Nutcrackers have always meant a lot my family. We used to have a neighbor who would bring over candy to me every time he got the chance. The problem is; I didn't eat much candy. I would barely eat any sweets growing up. Cookies would go bad. There was this time where I found a green cookie and I thought it went bad, but acually it meant I won a gamecube. That's how I got into playing video games. Sort of. There is more to that story, but it had to do with my step dad's kids trying to play with me and it made me jump in. I didn't get really into gaming until I met the wonderfulness that is Pokemon.
I'm getting off base. There was this neighbor who would bring over candy. Well, I guess he found out that I didn't like candy. So for Christmas one year he brought me a nutcracker. I found out he loved nutcrackers. From that day forth I always wanted to buy him one. I did. But, it was too late. After we bought it, years passed and we kept forgetting to take it to him. Eventually he passed away and we never got to give it to him. It was the first time I knew someone who died, but at this point I hadn't seen him in years and wasn't as effected to it.
Still, when I was going through my depression a few years back I put the nutcracker in room and it made me feel safe. Sort of like how I sleep with my grandfather's blanket now. It was like I could feel the energy coming off of it. That's something I noticed about myself. If something is or was important to me at one point I can still feel the power radiating off of it. I can't quite explain it, but it makes me feel good.
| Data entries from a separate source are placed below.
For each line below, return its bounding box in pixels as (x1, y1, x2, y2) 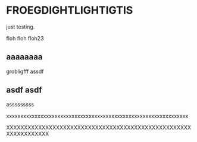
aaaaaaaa (6, 52, 43, 62)
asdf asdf (6, 85, 43, 95)
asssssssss (6, 100, 35, 108)
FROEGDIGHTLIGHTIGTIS (6, 4, 133, 17)
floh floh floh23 (6, 34, 44, 42)
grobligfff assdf (6, 68, 44, 75)
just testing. (6, 23, 35, 30)
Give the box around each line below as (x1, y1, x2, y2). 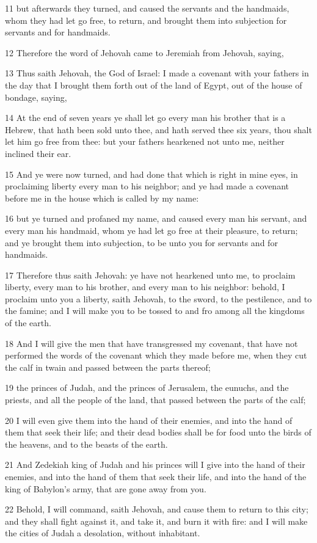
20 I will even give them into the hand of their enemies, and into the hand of (5, 414, 293, 426)
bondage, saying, (5, 90, 67, 103)
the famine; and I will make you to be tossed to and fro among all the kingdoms (5, 304, 305, 317)
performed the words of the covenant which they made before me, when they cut (5, 349, 307, 362)
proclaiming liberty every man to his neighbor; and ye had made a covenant (5, 180, 289, 192)
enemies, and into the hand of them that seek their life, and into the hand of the (5, 470, 307, 483)
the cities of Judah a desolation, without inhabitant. (5, 527, 200, 539)
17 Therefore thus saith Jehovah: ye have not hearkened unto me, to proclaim (5, 268, 296, 281)
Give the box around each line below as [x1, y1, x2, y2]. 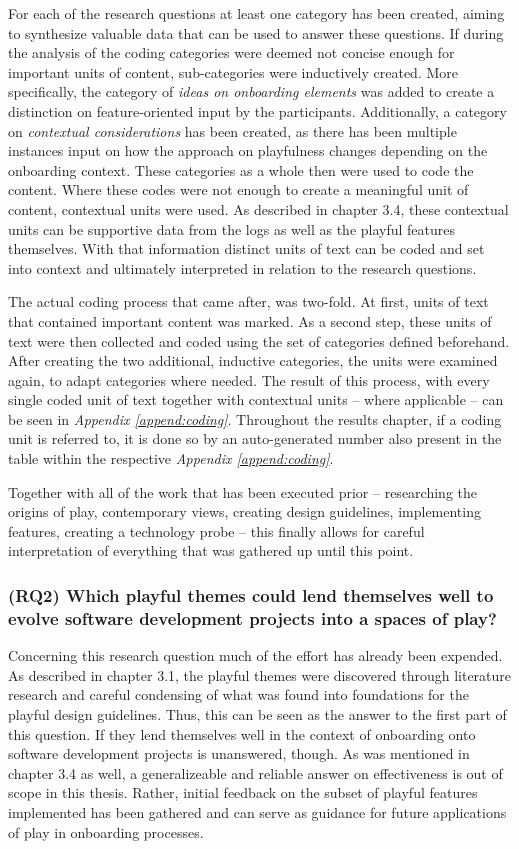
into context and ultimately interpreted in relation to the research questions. [8, 257, 477, 278]
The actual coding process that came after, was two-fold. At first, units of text [8, 291, 489, 312]
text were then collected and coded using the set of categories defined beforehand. [8, 330, 510, 351]
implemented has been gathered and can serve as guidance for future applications [8, 801, 507, 822]
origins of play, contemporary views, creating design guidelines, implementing [8, 501, 481, 522]
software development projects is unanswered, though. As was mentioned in [8, 743, 470, 764]
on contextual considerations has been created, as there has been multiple [8, 120, 457, 141]
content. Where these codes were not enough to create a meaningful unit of [8, 179, 469, 200]
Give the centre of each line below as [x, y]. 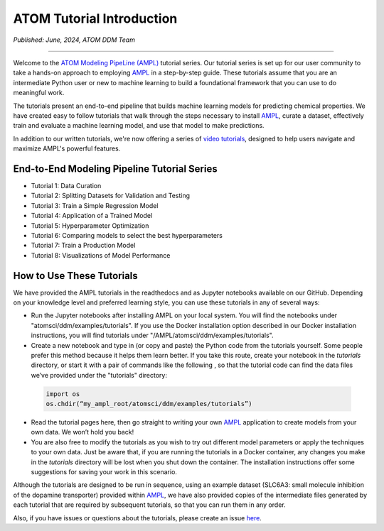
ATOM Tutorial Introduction [95, 18]
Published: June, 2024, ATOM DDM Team [74, 40]
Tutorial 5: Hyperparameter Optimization [90, 225]
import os [63, 394]
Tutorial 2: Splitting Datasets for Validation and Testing [111, 196]
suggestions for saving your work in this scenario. [104, 472]
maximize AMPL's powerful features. [67, 148]
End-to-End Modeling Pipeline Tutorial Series [115, 169]
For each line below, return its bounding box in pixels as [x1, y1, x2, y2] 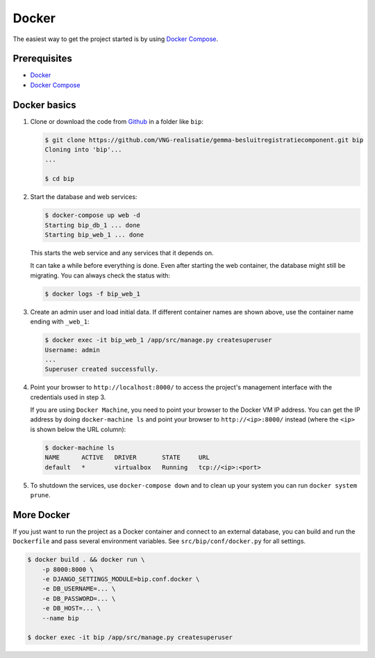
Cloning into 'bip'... [44, 146, 122, 154]
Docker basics [12, 99, 76, 111]
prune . [30, 491, 51, 499]
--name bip [42, 614, 79, 622]
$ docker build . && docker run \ [27, 556, 145, 563]
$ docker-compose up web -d [44, 211, 140, 219]
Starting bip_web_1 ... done [44, 231, 144, 239]
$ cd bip [44, 175, 75, 183]
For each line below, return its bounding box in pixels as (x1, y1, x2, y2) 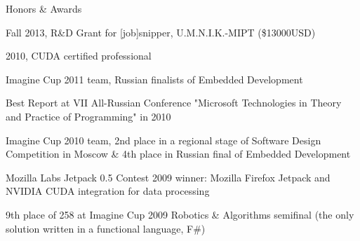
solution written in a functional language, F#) (6, 221, 206, 235)
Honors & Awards (6, 1, 82, 15)
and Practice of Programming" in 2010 (6, 109, 171, 123)
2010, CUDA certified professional (6, 48, 152, 63)
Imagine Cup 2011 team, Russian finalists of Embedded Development (6, 71, 303, 86)
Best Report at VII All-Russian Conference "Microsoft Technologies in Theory (6, 95, 342, 110)
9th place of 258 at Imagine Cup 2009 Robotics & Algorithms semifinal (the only (6, 207, 354, 221)
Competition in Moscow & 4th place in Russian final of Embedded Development (6, 146, 351, 161)
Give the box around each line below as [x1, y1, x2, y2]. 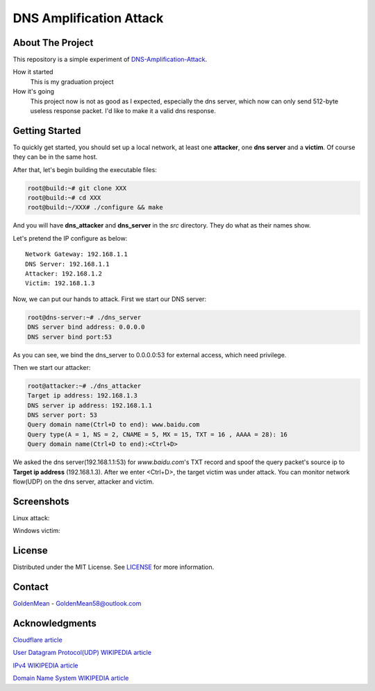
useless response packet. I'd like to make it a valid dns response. [30, 107, 217, 115]
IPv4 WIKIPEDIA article [12, 661, 78, 669]
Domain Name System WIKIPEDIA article [12, 674, 129, 683]
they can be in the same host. [12, 153, 98, 161]
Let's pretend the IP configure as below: [12, 234, 128, 242]
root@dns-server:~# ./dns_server [27, 313, 142, 321]
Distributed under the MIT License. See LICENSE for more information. [12, 563, 215, 572]
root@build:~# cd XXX [27, 194, 101, 202]

I think it's like how some people feel about seeing a picture of a good day.
Last week my mom and I were rearranging the living room and the nutcracker came crashing down. It's hat, which was part of it's body, broke apart. It was like all that energy just emerged from it. I want to put it back together and see if that energy comes back. I feel like death is hard for me because there is always unfinished business. With my dog I went to my nanny's while it died in it's sleep and I always felt bad for leaving it behind. With my grandfather I always wanted to take him out to eat where he always takes me. Except I never did. And, with this neighbor I never got to give him his nutcracker.
I don't know what happened, but as I said in my last blog, I've opened pandora's box. Zeus always told me that if I stuffed my feelings into a box that eventually it would explode. Now I have these feelings flowing through me of all the things I tried my best to not think about. I feel like I have so much unfinished business now with the dead and the living. Things I just don't know how to let go off... I need release, but I'm stuck.